EXERCISE DETAILS
Each line holding the word "position" must appear in the answer, copied from the entries.

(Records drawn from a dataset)

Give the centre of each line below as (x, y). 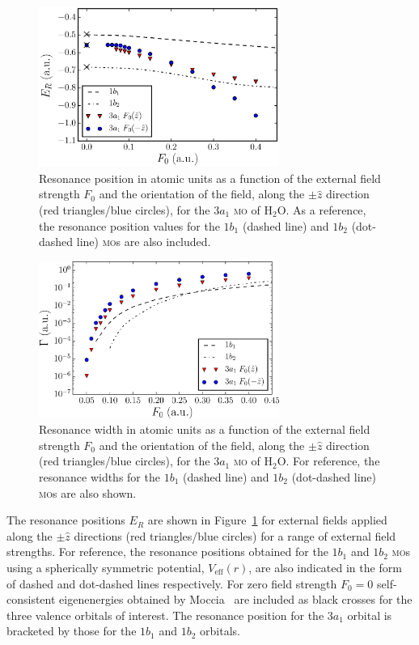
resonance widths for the (99, 476)
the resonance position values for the (129, 225)
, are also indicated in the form (325, 567)
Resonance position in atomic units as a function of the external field (210, 178)
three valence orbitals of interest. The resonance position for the (165, 615)
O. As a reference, (322, 210)
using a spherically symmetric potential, (106, 567)
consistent (31, 599)

OUTPUT FOR THIS TASK
the resonance position values for the (129, 225)
Resonance position in atomic units as a function of the external field (210, 178)
three valence orbitals of interest. The resonance position for the (165, 615)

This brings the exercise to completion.